Karate Kid

I bulli lo avevano conciato per le feste. Gli occhiali erano rotti nel mezzo, un occhio non si apriva più e lividi grossi come cocomeri sarebbero spuntati il giorno dopo sul suo corpicino fragile.
Il vecchio cinese lo trovò in quello stato nel vicolo, lo aiutò ad alzarsi e lo portò in casa sua senza dire una parola. Lo fece accomodare in un piccolo salotto tutto tappeti e cuscini e gli portò del ghiaccio.
Teo ringraziò con uno sguardo dell’occhio ancora buono.
Nuovamente l’anziano cinese scomparve, stavolta per alcuni minuti.
Al ritorno reggeva un piatto di ceramica: dentro di esso un paio di bacchette e un involtino primavera con sopra una mosca. Era proprio una mosca, una mosca bella grossa, di quelle che frequentano le stalle e i bagni degli autogrill, verde, luccicante e pelosa. Teo scrutò il volto impassibile del vecchio, i baffi di seta bianca che cadevano immobili come drappi, senza cogliere in esso alcun segnale.
Poi, folgorato, capì.
Afferrò le bacchette e con esse cominciò a tentare di acchiappare la mosca, che s’era intanto alzata in un volo grezzo e rumoroso. Infinite volte i bastoncini scattarono a vuoto sotto gli occhi a mandorla dell’anziano fino a che, al sorgere del sole, con un ultimo guizzo si serrarono intorno alla preda.
Teo allora si alzò, raggiante, posò le bacchette sul tavolo e si inchinò, poi corse via.

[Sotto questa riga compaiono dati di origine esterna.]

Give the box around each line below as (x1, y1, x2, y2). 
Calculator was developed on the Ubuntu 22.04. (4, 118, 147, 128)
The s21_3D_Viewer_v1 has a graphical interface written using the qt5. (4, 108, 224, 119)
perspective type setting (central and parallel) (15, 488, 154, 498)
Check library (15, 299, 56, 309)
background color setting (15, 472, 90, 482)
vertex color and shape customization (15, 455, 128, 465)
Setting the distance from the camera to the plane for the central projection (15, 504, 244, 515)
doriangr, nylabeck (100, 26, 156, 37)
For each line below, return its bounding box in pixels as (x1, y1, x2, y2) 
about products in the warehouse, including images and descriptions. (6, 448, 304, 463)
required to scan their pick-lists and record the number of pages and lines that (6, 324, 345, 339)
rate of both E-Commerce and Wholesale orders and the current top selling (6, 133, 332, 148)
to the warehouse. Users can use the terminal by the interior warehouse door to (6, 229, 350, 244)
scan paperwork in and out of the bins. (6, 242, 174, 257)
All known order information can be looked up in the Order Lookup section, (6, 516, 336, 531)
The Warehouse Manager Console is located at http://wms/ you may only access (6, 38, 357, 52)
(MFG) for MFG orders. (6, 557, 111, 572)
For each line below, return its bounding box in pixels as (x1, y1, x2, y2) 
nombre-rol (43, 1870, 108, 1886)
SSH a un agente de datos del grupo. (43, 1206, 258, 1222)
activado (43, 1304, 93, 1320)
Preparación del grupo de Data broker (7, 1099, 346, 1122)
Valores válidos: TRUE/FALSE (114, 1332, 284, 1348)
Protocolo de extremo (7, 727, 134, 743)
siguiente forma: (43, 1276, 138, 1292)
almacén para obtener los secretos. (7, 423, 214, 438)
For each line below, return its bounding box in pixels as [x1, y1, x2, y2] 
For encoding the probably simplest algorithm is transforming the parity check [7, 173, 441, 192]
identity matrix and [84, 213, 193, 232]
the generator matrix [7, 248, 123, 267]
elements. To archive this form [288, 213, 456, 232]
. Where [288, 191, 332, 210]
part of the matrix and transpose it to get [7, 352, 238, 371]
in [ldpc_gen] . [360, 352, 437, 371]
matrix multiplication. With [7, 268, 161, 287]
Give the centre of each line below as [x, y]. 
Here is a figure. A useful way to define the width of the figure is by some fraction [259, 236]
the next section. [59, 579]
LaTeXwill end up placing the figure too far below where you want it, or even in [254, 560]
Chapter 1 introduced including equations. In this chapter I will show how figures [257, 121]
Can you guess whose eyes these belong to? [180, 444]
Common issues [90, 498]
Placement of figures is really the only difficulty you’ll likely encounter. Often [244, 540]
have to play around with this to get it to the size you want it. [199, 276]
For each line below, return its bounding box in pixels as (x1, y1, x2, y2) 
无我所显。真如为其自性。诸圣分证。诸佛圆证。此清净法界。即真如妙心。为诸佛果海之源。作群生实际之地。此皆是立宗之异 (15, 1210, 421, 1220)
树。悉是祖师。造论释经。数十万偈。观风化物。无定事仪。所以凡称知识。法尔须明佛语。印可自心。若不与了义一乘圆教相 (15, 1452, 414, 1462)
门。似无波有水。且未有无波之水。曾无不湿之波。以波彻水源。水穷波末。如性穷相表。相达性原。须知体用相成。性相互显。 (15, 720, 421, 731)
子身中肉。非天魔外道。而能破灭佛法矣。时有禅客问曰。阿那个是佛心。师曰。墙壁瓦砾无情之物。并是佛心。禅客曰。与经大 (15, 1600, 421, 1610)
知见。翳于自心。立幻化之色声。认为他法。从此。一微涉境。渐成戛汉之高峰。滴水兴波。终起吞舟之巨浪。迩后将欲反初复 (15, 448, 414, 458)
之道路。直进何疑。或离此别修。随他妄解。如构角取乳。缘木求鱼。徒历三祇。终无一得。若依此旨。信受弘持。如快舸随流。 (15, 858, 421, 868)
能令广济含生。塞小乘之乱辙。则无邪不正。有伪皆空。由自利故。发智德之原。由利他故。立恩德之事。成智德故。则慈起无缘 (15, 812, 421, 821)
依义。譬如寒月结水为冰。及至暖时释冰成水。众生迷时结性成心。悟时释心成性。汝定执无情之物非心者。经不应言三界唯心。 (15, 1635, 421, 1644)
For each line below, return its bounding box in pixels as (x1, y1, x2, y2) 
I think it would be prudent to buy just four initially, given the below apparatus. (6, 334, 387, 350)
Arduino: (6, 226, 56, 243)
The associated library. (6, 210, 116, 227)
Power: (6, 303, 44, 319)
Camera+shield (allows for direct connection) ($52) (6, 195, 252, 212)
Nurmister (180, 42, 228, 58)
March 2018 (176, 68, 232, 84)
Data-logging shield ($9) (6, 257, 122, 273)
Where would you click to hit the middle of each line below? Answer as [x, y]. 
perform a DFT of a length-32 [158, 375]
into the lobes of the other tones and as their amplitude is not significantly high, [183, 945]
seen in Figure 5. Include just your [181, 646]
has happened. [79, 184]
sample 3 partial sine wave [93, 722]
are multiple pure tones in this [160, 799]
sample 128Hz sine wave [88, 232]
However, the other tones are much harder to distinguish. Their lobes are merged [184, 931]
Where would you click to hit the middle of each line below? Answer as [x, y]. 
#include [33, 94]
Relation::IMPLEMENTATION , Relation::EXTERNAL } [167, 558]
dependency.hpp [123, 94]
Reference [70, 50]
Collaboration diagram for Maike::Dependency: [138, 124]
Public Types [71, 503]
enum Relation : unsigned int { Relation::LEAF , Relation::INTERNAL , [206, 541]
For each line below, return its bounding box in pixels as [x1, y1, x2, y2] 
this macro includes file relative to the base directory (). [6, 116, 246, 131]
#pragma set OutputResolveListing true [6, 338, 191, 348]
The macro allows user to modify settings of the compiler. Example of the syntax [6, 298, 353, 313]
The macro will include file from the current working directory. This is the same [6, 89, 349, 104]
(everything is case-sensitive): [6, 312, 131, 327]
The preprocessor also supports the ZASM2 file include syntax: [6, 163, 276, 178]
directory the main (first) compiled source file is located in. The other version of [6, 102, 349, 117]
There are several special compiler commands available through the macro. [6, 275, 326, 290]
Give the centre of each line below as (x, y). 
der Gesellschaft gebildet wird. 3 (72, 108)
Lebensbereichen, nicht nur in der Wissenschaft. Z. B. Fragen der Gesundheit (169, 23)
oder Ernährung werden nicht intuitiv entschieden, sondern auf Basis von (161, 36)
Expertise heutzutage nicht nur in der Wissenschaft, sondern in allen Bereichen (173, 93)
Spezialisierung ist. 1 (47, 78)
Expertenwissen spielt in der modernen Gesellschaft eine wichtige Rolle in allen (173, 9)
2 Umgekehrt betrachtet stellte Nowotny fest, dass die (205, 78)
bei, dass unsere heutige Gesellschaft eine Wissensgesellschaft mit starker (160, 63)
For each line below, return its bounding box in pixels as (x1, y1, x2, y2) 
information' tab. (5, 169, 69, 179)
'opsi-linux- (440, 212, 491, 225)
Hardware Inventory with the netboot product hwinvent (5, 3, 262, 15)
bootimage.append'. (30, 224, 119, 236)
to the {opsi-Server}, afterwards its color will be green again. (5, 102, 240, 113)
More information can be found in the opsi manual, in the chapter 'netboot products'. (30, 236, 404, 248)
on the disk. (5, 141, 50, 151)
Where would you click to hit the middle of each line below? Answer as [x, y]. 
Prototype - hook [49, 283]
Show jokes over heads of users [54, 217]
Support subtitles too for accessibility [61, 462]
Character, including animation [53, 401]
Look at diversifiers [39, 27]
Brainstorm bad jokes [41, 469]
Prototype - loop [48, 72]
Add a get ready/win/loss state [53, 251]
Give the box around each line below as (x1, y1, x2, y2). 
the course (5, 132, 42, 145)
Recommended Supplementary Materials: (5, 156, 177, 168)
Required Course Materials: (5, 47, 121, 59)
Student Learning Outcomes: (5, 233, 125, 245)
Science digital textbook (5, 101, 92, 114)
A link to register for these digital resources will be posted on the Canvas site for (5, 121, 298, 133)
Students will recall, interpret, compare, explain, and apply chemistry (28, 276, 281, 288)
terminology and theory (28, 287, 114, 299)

Li trovò nella piazzetta del paese alla solita ora. Si piazzò a gambe larghe davanti a loro, li schernì apertamente e fece apprezzamenti sulle loro madri, lasciando poi che lo accerchiassero. Stavolta quei quattro teppisti avrebbero avuto pane per i loro denti.
Un destro al viso, un calcio rotante allo sterno, una presa con torsione del polso, una ginocchiata nei coglioni: Teo incassò tutto senza quasi rendersene conto.
Quando uscì dal pronto soccorso, due settimane più tardi, tornò dal suo maestro. La porta era aperta, lui sedeva composto al tavolo.
“Sei solo un impostore” gridò facendolo sobbalzare “il tuo allenamento zen non è servito a niente!”
Il vecchio, con un raviolo al vapore ancora a metà del viaggio tra il piatto e la bocca, lo guardò e disse:
“Quale cazzo di allenamento?”

La morale è che non tutti i nonnini cinesi dall’aria zen sono maestri di arti marziali.
Alcuni sono solo pensionati di poche parole.